Il est clef de mesurer à quel point les symptômes du patient peuvent être adressés à l’angoisse de l’analyste et réciproquement. Le clinicien devra accepter cette énigme de la relation thérapeutique et se prêter au jeu sans s’identifier. « Le pouvoir du clinicien ne lui vient que du transfert qu'il supportera et qui constituera la subjectivité du non rapport entre les hommes et les femmes, d'un sujet à l'autre ». D’où l’importance d’une analyse personnelle pour recevoir un patient sans trop s’émouvoir et se rendre disponible pour entendre l’inouï.

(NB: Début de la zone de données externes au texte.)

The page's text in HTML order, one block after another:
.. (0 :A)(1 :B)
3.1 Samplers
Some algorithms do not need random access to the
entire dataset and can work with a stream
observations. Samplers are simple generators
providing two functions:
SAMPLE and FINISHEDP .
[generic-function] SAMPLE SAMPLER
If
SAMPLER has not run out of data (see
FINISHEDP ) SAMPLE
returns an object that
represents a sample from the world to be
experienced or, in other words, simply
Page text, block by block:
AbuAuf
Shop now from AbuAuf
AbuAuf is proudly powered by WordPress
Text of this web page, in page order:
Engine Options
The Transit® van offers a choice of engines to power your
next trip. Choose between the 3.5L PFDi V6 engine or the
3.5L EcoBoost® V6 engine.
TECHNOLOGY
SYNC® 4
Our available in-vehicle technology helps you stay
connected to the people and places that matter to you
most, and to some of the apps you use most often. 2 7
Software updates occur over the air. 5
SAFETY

La partie consacrée à la psychose est certainement la plus touchante et la plus personnelle. Marie Jeanne Segers  apprécie le travail avec les psychotiques car elle sait les écouter. C’est une femme de lettres qui aime les mots et les langues étrangères. Est-ce son enfance passée en dehors de la France, en Afrique du Nord, qui lui a donné cette prédisposition à écouter différemment le langage de l’autre ? Car il s'agit bien d'un problème de langue étrangère dans la psychose : le clinicien doit entendre autrement et se détacher de ses références à la langue du névrosé ou du pervers. Les mots ont un autre poids et supposent une altérité dans le langage. L'auteure fait bien sûr référence au célèbre texte de Freud « Pour introduire le narcissisme » où celui-ci déclare que la langue de la psychose est marquée par l’étendue de la forclusion.

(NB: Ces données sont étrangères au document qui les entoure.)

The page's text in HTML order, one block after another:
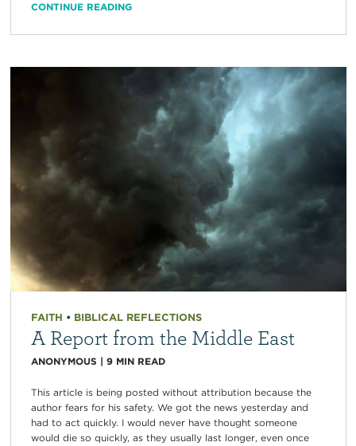
CONTINUE READING
FAITH • BIBLICAL REFLECTIONS
A Report from the Middle East
ANONYMOUS | 9 MIN READ
This article is being posted without attribution because the
author fears for his safety. We got the news yesterday and
had to act quickly. I would never have thought someone
would die so quickly, as they usually last longer, even once
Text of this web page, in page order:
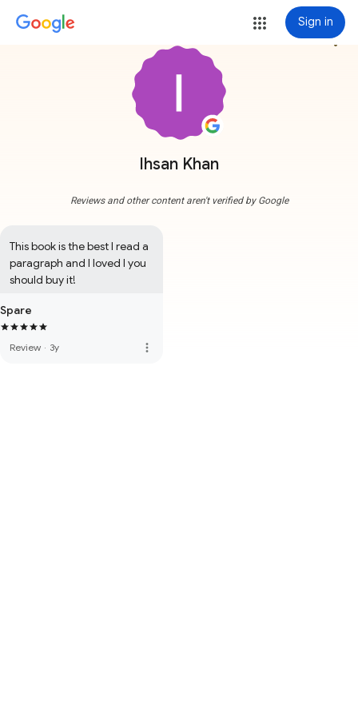
Sign in
Ihsan Khan
more_vert
Reviews and other content aren't verified by Google
This book is the best I read a
paragraph and I loved I you
should buy it!
Spare
Review · 3y more_vert
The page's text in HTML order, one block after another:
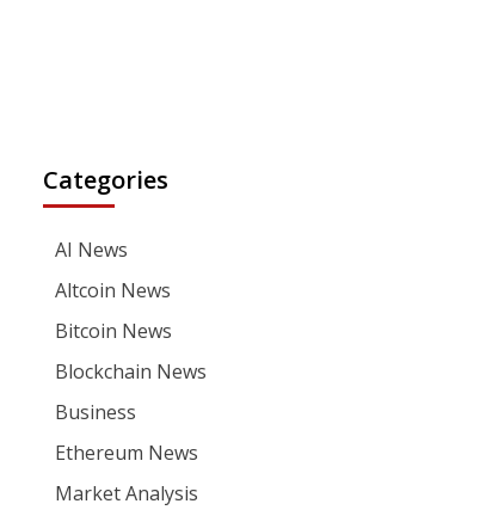
Categories
AI News
Altcoin News
Bitcoin News
Blockchain News
Business
Ethereum News
Market Analysis
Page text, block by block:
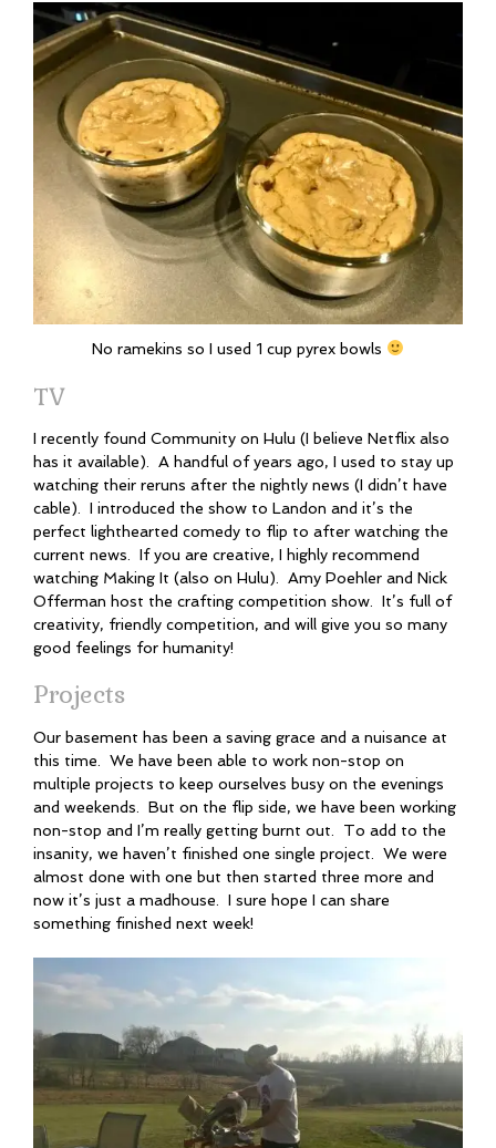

« Chez le psychotique, le signifiant ne renvoie pas à un autre signifiant… Les mots sont comme dénoués». Par conséquent, la clinique doit être menée différemment avec ce type de patient. Trop de paroles, d’interprétations de la part de l’analyste peut plonger le patient psychotique dans un abîme et le renvoyer à son errance. Car le psychotique est un homme libre, libre de la forclusion du nom du père. Si le névrosé a une référence unique au père, le psychotique a potentiellement toutes les références, d’où l’impossibilité de l’assigner à un point fixe (contraintes de lieu et de temps). Mais est-ce cette différence fondamentale dans la structure qui définit la normalité ? Les psychotiques sont-ils plus fous que les autres ? Marie Jeanne Segers  nous répond que non et c’est bien de le rappeler en ces temps où la psychose est d’actualité. Il existe des psychotiques qui ont une vie normale et sont plus heureux qu’un obsessionnel ou qu’une hystérique. Certains sont même des génies reconnus ! (Artaud, Hölderlin…). Enfin, il n’y a pas un psychotique identique à un autre. Il y a des psychotiques décompensés (sujets en état de psychose) et d’autres, compensés, qui vivront très bien avec.

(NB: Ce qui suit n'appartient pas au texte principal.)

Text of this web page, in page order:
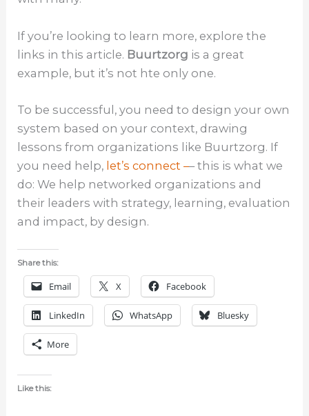
If you’re looking to learn more, explore the
links in this article. Buurtzorg is a great
example, but it’s not hte only one.
To be successful, you need to design your own
system based on your context, drawing
lessons from organizations like Buurtzorg. If
you need help, let’s connect –– this is what we
do: We help networked organizations and
their leaders with strategy, learning, evaluation
and impact, by design.
Share this:
Email X Facebook
LinkedIn WhatsApp Bluesky
More
Like this:
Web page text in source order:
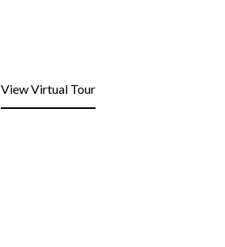
View Virtual Tour
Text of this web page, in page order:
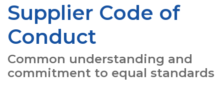
Supplier Code of
Conduct
Common understanding and
commitment to equal standards
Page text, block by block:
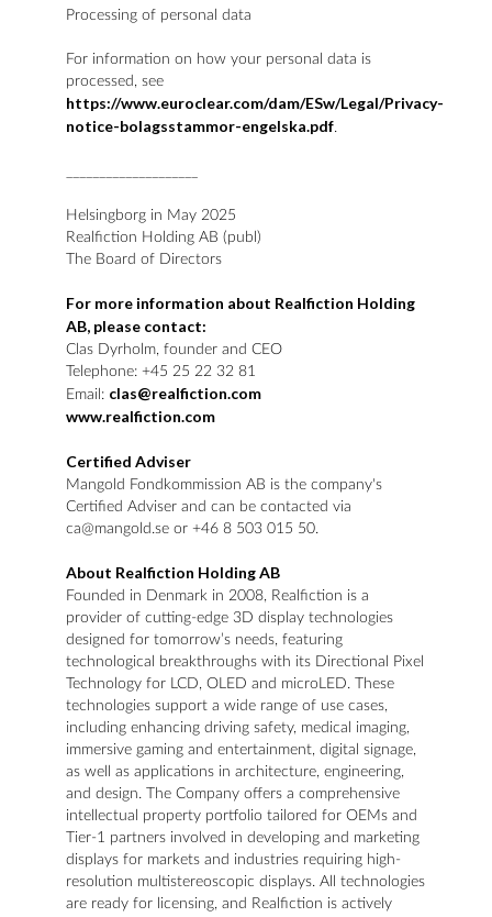
Processing of personal data
For information on how your personal data is
processed, see
https://www.euroclear.com/dam/ESw/Legal/Privacy-
notice-bolagsstammor-engelska.pdf.
Helsingborg in May 2025
Realfiction Holding AB (publ)
The Board of Directors
For more information about Realfiction Holding
AB, please contact:
Clas Dyrholm, founder and CEO
Telephone: +45 25 22 32 81
Email: clas@realfiction.com
www.realfiction.com
Certified Adviser
Mangold Fondkommission AB is the company's
Certified Adviser and can be contacted via
ca@mangold.se or +46 8 503 015 50.
About Realfiction Holding AB
Founded in Denmark in 2008, Realfiction is a
provider of cutting-edge 3D display technologies
designed for tomorrow’s needs, featuring
technological breakthroughs with its Directional Pixel
Technology for LCD, OLED and microLED. These
technologies support a wide range of use cases,
including enhancing driving safety, medical imaging,
immersive gaming and entertainment, digital signage,
as well as applications in architecture, engineering,
and design. The Company offers a comprehensive
intellectual property portfolio tailored for OEMs and
Tier-1 partners involved in developing and marketing
displays for markets and industries requiring high-
resolution multistereoscopic displays. All technologies
are ready for licensing, and Realfiction is actively
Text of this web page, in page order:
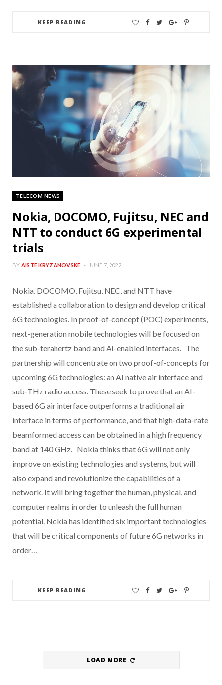
KEEP READING
TELECOM NEWS
Nokia, DOCOMO, Fujitsu, NEC and
NTT to conduct 6G experimental
trials
BY AISTE KRYZANOVSKE JUNE 7, 2022
Nokia, DOCOMO, Fujitsu, NEC, and NTT have
established a collaboration to design and develop critical
6G technologies. In proof-of-concept (POC) experiments,
next-generation mobile technologies will be focused on
the sub-terahertz band and AI-enabled interfaces. The
partnership will concentrate on two proof-of-concepts for
upcoming 6G technologies: an AI native air interface and
sub-THz radio access. These seek to prove that an AI-
based 6G air interface outperforms a traditional air
interface in terms of performance, and that high-data-rate
beamformed access can be obtained in a high frequency
band at 140 GHz. Nokia thinks that 6G will not only
improve on existing technologies and systems, but will
also expand and revolutionize the capabilities of a
network. It will bring together the human, physical, and
computer realms in order to unleash the full human
potential. Nokia has identified six important technologies
that will be critical components of future 6G networks in
order…
KEEP READING
LOAD MORE
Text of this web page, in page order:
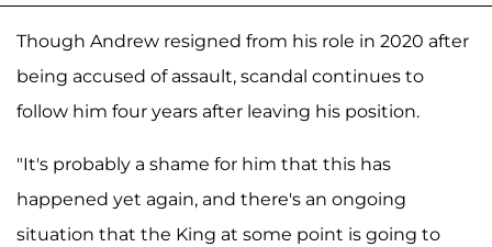
Though Andrew resigned from his role in 2020 after
being accused of assault, scandal continues to
follow him four years after leaving his position.
"It's probably a shame for him that this has
happened yet again, and there's an ongoing
situation that the King at some point is going to
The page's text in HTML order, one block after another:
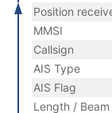
Position
MMSI
Callsign
AIS Type
AIS Flag
Length / Beam
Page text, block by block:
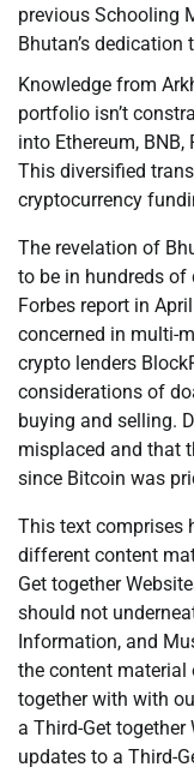
previous Schooling
Bhutan’s
Knowledge from
portfolio isn’t
into Ethereum,
This diversified
cryptocurrency
The revelation of
to be in hundreds
Forbes report in
concerned in multi-
crypto lenders
considerations of
buying and selling.
misplaced and that
since Bitcoin was
This text comprises
different content
Get together
should not
Information, and
the content material
together with with
a Third-Get
updates to a Third-

Le jeune analyste, partagé entre fascination et évitement, devra se détacher de ses craintes s'il veut aborder cette terre inconnue et riche d’enseignements qu’est la psychose, réponse symptomatique à un nouveau malaise dans la culture.

Dommage que l’auteure, qui traite dans cet ouvrage du sujet de la transmission de la psychanalyse, n’insiste pas plus sur la nécessité d’une analyse personnelle poussée (aujourd’hui en outre de plus en plus longue), indispensable pour justement « entendre » la complexité de notre époque.